Stat 3880: Statistical Learning
Final Project
For your project you will apply several different methods from the course to your dataset to answer the research questions that you have chosen to investigate. The idea behind the project is to have you compare the results of several different methods for addressing the same research questions (e.g., you may need to dichotomize a dependent variable for one approach and treat it as numeric in another). Plan to use logistic regression (and/or LDA), decision trees, and various linear regression methods. You will be working on the project in groups. The work should be a collaboration where decisions are made jointly at all levels. In the end, you and your partner will jointly create a 10-15 minute presentation and a final report.
Each group will need to identify a dataset from the sources listed below.
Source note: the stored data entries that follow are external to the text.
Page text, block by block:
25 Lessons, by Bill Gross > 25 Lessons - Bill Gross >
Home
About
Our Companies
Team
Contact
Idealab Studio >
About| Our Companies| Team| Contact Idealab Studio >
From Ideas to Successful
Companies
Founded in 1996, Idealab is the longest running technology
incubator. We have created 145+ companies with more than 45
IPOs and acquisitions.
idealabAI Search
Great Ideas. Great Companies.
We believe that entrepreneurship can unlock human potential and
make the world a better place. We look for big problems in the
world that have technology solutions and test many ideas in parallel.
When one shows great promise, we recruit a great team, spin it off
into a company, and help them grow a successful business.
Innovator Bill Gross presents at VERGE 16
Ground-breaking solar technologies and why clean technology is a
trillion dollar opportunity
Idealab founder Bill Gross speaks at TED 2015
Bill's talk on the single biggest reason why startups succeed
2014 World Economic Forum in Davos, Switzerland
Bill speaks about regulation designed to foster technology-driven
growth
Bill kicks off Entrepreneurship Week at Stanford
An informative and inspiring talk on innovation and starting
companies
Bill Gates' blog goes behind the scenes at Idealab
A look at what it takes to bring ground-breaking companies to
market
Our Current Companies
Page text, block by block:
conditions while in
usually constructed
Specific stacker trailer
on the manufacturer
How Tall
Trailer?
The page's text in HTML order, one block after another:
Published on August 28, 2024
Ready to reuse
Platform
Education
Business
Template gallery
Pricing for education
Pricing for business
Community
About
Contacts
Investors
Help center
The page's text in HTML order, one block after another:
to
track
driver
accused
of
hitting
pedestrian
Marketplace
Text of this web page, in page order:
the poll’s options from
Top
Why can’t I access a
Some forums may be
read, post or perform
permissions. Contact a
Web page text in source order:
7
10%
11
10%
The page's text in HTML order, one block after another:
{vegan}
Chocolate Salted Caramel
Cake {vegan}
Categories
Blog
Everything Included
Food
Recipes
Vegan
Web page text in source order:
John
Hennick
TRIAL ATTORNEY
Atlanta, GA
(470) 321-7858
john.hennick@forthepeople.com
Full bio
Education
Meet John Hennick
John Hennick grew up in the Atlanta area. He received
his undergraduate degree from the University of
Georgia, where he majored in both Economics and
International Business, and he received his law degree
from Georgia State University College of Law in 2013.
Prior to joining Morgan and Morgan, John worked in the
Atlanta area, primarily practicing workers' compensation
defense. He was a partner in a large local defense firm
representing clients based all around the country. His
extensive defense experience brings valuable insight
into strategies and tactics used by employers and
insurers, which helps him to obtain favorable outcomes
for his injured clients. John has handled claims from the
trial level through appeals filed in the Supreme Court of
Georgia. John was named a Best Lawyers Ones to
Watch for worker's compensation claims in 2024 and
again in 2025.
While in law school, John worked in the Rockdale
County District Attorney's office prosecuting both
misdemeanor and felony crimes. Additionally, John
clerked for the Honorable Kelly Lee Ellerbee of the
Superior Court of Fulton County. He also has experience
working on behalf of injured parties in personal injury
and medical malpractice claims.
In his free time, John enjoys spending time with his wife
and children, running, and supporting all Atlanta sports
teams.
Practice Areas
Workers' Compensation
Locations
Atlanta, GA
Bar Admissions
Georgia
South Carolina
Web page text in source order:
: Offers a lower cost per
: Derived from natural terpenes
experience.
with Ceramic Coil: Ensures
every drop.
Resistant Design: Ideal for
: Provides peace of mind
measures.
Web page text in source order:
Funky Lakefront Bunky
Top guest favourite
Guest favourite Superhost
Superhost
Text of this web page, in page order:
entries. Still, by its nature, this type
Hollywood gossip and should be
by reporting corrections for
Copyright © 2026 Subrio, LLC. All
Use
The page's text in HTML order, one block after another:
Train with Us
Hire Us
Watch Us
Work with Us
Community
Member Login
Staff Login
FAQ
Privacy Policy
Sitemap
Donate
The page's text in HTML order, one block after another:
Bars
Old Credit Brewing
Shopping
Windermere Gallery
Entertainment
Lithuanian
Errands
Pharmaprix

- Progress Report #1 (Due 4/04)
For this report (1 page maximum), you will submit a brief description of your proposed research questions, the dataset that you plan to use (with the ICPSR URL), and the variables of primary interest. Your report should be just a couple of paragraphs.
-
Submit this report as a PDF file named 3880proj1_NAMES.pdf at https://tinyurl.com/stat3880-work (one submission per group). "NAMES" should be replaced by your first names (listed alphabetically) separated by a dash (no spaces).
- Progress Report #2 (Due 4/11)
For this report (1 page maximum) you will clarify the information in your first report, with more clearly defined questions and sets of variables identified. Indicate any issues/challenges you have dealt with (or are dealing with). Submit this report as a PDF file named 3880proj2_NAMES.pdf
- Progress Report #3 (Due 4/18)
For this report (2 pages maximum), you will submit an outline of your final report and an outline of the slides you plan to present (e.g., slide 1: research question and data subset; ... ;slide 6: results from comparison of LDA and logistic regression results for variable X; slide 7: cross-validation error for predicting variable Y using variable X1-X3).
You can have between 10 and 15 slides total. Also, please note that your analyses do not need to be completed at this point, you have another week to finalize them.
-
Submit this report as a PDF file named 3880proj3_NAMES.pdf (one submission per group).
- Final Report (Due 4/25)
Your final report and presentation should be at most three typed pages with at most three pages of figures and tables (labeled as Figure 1, 2, ... and Table 1, 2, ...) that you refer to in the report. Your R code should be included as an appendix. Submit this report as a PDF file named 3880proj4_NAMES.pdf
The report should have the following sections:
-
a brief description of the dataset that you are using, the dependent variable(s) and how they are treated (continuous, dichotomous, ...), and the independent variables;
-
the research questions that you are addressing;
-
the methods that you are using to address your research questions;
-
a description of your results.
- Project Presentations (TBD)
- Project Critiques
-
Everyone will submit a critique of each of the projects (leaving your own blank). The comments should be based on the reports, not on the presentation or slides. The critiques should be written in complete sentences.